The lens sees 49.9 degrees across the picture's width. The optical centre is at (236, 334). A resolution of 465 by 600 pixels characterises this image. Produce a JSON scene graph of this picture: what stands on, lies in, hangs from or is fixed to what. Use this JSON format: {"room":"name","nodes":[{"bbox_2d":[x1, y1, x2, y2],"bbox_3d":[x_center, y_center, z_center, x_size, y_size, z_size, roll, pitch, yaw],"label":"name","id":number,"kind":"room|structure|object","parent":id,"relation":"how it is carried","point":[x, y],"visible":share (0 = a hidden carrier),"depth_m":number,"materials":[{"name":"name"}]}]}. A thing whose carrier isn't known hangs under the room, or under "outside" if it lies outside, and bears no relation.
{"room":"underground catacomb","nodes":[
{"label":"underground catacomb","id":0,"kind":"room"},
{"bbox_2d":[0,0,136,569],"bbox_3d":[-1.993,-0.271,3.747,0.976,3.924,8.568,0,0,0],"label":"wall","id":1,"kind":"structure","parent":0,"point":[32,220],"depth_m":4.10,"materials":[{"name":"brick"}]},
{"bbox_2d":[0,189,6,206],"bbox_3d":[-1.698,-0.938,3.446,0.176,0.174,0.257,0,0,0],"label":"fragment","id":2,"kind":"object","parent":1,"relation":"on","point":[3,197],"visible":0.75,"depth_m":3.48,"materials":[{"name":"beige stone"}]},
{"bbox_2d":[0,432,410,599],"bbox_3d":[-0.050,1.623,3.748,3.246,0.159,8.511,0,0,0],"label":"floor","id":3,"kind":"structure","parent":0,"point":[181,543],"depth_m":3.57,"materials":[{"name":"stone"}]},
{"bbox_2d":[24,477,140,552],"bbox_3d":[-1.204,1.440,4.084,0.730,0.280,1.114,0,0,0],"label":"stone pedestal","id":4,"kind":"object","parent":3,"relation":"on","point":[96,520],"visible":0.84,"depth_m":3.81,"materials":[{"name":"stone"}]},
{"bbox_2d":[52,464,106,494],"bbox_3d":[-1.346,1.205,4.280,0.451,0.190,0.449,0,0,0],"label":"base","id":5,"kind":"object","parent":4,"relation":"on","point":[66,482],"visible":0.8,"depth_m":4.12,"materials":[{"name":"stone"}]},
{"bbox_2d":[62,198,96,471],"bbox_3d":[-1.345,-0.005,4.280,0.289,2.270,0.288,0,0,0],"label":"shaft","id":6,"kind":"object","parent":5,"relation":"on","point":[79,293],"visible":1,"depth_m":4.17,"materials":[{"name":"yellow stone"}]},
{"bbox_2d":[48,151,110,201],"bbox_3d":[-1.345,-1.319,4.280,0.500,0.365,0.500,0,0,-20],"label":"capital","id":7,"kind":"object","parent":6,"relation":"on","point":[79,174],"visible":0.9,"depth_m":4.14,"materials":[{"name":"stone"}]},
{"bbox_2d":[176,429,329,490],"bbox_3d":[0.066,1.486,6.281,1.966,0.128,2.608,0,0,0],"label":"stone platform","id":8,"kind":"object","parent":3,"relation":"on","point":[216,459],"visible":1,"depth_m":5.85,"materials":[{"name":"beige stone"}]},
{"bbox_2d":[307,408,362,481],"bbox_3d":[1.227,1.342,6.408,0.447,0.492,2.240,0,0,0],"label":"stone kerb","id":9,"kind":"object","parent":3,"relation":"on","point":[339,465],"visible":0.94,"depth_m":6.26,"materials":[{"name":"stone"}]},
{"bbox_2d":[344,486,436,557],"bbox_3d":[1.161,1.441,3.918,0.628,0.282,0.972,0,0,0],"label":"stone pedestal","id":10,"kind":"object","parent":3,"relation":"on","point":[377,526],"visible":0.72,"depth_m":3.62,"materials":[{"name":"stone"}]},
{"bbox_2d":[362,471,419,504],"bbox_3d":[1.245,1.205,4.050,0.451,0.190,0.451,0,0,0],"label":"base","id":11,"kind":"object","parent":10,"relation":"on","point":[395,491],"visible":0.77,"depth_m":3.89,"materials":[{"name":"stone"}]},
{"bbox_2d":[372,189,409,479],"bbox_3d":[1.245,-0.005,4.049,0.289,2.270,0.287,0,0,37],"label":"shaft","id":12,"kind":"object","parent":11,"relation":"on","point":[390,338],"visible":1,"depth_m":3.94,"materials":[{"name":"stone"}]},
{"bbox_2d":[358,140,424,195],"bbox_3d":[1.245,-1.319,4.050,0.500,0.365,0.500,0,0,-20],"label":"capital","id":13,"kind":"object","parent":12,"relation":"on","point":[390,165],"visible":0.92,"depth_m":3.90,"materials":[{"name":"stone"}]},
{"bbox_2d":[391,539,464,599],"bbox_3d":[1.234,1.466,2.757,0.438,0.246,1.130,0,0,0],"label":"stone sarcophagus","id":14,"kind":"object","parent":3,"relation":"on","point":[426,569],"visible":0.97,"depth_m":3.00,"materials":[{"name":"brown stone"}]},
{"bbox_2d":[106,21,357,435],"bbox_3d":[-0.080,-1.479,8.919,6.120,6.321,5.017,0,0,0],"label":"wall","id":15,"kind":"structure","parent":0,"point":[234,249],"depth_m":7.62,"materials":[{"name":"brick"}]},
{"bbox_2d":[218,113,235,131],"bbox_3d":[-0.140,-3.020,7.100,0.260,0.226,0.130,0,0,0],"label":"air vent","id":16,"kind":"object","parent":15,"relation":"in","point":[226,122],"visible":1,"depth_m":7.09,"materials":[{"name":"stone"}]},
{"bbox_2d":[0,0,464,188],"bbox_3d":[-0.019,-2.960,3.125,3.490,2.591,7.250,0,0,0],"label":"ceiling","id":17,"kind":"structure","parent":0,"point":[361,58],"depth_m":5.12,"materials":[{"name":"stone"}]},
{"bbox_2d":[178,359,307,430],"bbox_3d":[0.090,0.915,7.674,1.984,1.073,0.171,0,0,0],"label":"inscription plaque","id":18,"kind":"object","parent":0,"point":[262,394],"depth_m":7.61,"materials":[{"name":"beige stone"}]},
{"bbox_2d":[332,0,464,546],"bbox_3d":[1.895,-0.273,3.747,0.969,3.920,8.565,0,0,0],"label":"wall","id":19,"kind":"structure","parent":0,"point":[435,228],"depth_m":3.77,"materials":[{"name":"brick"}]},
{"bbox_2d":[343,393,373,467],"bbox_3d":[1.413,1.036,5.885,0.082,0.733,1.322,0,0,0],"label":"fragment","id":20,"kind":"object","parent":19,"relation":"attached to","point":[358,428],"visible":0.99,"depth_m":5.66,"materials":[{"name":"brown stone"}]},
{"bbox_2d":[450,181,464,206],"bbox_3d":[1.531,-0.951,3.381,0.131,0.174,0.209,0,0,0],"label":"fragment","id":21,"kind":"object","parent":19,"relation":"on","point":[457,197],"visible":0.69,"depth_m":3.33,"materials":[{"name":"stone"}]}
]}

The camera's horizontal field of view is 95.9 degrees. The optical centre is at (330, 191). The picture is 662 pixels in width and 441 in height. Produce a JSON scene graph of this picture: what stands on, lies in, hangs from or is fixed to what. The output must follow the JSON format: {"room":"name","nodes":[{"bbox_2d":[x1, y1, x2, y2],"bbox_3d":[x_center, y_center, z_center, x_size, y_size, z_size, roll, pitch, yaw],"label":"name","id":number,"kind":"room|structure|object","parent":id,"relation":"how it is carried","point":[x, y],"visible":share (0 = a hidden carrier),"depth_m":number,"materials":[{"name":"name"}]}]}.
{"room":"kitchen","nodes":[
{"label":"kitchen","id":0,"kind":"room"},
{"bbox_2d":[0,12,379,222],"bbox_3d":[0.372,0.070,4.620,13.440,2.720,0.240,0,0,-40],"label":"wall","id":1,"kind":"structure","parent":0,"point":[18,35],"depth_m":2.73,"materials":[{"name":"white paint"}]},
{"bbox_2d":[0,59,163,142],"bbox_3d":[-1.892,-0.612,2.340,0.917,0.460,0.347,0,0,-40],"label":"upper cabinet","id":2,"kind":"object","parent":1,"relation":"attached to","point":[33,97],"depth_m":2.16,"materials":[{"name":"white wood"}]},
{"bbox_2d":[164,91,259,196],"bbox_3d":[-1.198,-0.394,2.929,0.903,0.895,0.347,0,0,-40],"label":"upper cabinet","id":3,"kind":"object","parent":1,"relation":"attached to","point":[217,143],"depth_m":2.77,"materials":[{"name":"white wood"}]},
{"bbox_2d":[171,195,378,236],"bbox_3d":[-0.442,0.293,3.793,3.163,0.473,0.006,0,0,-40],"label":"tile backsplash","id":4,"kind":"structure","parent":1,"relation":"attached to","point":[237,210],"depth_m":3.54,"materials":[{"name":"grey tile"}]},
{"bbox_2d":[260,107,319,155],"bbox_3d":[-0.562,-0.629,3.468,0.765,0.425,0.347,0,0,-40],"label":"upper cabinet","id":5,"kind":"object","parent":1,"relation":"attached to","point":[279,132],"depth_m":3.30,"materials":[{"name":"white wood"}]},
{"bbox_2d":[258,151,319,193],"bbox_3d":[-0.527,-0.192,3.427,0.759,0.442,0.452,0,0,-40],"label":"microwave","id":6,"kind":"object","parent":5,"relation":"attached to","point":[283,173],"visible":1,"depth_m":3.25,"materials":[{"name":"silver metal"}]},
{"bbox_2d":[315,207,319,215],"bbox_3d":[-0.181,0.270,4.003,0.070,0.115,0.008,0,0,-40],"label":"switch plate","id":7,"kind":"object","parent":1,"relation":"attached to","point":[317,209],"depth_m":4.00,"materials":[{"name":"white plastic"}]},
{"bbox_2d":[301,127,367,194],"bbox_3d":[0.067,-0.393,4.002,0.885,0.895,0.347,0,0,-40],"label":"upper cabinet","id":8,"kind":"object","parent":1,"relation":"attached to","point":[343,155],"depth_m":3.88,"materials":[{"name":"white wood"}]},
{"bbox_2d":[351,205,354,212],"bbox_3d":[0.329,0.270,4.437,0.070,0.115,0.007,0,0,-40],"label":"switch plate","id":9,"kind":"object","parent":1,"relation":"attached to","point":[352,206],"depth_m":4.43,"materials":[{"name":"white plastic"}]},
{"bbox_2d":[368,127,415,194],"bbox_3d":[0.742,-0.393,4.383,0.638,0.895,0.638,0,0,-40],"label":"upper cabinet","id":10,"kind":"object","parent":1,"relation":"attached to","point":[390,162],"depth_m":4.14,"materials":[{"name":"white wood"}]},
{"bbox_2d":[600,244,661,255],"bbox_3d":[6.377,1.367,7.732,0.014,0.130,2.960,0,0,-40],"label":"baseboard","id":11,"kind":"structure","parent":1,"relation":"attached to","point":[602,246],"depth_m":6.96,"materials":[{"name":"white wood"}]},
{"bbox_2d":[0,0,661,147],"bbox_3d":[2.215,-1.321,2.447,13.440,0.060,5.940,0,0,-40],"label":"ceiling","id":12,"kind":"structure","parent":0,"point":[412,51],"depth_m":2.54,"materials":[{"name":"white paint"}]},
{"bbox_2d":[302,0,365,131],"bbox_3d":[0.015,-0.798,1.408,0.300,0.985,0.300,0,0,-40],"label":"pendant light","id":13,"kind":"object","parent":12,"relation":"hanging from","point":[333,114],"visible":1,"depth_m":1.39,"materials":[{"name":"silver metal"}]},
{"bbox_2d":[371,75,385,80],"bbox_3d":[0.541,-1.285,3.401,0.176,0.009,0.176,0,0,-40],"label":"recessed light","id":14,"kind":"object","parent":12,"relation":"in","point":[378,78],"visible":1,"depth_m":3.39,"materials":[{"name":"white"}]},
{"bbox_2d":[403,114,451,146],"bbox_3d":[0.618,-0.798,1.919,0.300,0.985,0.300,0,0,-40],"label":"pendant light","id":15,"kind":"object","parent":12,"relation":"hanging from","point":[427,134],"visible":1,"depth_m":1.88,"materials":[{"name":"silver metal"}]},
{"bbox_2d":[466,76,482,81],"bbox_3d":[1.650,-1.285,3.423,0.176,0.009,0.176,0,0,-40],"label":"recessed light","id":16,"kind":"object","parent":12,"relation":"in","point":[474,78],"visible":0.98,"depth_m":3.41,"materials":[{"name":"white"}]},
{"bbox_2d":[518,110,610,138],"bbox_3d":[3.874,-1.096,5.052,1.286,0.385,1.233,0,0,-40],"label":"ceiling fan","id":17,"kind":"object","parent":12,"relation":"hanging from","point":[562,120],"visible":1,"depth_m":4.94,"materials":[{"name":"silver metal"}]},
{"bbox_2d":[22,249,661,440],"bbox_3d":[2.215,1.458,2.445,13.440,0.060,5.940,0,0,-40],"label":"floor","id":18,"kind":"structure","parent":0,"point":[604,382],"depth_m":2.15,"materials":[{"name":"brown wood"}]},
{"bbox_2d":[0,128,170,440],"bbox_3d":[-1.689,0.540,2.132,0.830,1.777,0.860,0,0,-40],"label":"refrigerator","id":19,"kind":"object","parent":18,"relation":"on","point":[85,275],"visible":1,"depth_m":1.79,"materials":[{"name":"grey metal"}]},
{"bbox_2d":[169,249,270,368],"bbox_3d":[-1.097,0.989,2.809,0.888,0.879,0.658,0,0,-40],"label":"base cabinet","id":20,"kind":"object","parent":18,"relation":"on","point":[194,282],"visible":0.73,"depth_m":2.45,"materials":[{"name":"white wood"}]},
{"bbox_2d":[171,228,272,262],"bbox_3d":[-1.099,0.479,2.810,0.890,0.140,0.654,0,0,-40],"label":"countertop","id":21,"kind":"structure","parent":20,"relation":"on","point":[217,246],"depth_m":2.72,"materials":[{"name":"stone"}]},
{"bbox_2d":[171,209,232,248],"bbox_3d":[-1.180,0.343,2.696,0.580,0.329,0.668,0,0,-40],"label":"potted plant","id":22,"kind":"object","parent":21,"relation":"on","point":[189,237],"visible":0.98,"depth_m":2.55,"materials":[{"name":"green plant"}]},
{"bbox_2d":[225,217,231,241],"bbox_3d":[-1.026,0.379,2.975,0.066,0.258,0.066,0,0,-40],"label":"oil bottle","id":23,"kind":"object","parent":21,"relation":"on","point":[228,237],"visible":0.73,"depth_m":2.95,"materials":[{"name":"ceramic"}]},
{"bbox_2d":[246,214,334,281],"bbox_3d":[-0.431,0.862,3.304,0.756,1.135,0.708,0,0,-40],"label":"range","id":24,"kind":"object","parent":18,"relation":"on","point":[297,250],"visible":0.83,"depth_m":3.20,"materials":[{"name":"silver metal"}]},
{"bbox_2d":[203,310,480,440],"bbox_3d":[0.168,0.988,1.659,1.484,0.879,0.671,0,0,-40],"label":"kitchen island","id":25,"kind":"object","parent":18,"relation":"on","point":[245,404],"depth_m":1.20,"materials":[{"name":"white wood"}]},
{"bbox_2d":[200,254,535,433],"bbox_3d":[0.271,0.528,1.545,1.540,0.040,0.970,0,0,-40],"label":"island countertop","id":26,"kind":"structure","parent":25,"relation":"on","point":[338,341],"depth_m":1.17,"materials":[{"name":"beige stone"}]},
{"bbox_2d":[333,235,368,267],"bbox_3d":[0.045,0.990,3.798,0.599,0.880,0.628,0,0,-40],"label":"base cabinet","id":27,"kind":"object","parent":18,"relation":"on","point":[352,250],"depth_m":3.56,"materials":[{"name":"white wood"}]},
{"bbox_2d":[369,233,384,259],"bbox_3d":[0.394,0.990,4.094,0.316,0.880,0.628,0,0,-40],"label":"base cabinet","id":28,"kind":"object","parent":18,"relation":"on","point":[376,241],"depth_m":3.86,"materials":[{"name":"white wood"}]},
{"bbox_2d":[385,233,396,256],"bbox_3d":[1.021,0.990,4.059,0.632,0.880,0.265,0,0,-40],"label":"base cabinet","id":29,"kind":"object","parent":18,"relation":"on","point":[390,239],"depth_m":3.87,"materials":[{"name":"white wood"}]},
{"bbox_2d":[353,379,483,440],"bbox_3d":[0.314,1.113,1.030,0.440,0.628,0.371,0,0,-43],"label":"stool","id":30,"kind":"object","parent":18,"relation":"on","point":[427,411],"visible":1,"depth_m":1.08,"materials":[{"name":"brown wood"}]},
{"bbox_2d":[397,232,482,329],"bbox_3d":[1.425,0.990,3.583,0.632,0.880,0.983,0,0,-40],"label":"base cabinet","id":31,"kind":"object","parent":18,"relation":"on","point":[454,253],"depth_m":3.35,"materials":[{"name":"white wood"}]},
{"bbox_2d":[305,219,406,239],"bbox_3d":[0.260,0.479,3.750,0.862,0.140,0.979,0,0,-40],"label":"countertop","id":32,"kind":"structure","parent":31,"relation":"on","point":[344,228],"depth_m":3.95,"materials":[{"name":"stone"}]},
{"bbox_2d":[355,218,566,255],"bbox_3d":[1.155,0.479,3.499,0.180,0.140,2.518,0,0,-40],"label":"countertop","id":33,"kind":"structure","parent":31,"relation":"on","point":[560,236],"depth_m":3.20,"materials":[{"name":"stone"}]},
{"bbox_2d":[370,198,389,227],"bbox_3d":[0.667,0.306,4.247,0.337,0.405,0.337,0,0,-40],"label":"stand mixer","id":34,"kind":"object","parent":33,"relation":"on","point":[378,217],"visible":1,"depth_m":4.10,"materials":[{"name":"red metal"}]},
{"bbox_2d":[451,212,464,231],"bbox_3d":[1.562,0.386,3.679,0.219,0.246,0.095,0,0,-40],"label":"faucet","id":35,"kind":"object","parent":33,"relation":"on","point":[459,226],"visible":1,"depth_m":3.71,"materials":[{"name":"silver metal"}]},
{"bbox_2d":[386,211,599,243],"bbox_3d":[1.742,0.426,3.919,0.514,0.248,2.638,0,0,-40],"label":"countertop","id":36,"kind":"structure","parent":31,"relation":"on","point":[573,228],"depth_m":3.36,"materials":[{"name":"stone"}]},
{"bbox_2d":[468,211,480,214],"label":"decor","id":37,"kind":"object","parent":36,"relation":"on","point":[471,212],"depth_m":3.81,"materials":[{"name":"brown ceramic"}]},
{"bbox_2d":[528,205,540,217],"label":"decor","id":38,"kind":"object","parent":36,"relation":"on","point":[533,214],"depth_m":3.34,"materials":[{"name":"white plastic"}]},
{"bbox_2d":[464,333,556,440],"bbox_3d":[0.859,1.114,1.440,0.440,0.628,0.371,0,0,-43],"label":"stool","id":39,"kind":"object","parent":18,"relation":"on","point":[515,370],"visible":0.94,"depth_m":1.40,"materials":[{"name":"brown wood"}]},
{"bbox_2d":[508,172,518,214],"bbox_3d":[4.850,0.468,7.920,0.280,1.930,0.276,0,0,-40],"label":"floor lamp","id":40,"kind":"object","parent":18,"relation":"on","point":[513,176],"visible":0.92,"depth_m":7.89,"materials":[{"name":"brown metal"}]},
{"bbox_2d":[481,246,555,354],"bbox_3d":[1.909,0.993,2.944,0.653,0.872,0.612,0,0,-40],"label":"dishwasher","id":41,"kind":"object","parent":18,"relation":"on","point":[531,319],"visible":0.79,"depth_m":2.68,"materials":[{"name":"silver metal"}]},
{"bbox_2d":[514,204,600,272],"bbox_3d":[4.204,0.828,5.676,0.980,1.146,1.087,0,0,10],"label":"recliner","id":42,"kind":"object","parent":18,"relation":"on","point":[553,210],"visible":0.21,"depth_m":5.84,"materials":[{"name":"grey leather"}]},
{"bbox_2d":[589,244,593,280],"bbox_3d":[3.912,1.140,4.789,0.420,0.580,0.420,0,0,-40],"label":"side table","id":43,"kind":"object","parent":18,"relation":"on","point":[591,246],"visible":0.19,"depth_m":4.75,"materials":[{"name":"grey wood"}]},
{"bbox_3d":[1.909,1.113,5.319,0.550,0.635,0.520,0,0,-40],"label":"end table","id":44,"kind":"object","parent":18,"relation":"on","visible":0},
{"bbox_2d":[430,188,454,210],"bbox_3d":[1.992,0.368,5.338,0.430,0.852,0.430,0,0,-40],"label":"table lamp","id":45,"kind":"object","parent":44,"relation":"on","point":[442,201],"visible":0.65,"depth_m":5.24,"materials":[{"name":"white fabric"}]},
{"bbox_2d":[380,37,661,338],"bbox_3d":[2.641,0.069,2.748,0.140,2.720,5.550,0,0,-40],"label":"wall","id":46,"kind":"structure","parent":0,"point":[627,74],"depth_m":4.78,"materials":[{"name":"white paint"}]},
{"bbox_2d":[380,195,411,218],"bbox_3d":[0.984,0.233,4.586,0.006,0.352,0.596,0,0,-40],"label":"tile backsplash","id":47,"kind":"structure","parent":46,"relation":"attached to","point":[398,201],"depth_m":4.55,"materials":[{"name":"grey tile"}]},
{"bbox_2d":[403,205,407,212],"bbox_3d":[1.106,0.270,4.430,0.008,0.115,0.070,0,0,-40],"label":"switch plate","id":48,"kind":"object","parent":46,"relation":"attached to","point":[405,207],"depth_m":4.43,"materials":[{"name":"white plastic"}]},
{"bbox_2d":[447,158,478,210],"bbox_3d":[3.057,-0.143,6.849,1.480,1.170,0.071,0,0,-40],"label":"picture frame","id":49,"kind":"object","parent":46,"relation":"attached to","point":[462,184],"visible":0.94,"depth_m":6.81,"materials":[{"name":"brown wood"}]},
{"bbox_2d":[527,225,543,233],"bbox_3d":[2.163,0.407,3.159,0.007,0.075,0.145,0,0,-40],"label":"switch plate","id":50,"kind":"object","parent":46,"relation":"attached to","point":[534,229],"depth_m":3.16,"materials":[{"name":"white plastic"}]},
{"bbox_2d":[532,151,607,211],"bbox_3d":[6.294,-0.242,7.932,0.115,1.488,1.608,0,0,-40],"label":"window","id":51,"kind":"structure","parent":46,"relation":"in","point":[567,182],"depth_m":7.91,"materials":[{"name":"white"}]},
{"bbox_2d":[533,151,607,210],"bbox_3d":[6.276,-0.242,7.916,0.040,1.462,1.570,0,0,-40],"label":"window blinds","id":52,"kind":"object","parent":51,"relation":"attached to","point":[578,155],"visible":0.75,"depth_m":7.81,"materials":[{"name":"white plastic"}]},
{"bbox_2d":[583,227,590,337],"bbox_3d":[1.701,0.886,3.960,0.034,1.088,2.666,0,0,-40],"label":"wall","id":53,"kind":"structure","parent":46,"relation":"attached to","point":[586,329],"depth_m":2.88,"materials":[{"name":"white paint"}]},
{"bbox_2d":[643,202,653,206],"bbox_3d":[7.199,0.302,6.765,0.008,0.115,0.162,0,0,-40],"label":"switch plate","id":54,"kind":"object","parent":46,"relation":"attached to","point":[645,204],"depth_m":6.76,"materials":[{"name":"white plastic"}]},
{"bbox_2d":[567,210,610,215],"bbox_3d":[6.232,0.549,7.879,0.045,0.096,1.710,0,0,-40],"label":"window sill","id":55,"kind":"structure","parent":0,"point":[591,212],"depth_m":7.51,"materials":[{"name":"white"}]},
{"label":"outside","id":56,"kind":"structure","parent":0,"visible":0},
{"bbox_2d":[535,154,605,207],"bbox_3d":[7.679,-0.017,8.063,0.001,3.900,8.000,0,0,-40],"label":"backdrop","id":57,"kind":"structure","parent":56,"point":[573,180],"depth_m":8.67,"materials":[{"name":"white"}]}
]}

•••

*DIRECTIONS FOR THIS TASK*
Wherever the string "catacomb" appears in the records, copy the whole line.

*ANSWER*
{"room":"underground catacomb","nodes":[
{"label":"underground catacomb","id":0,"kind":"room"},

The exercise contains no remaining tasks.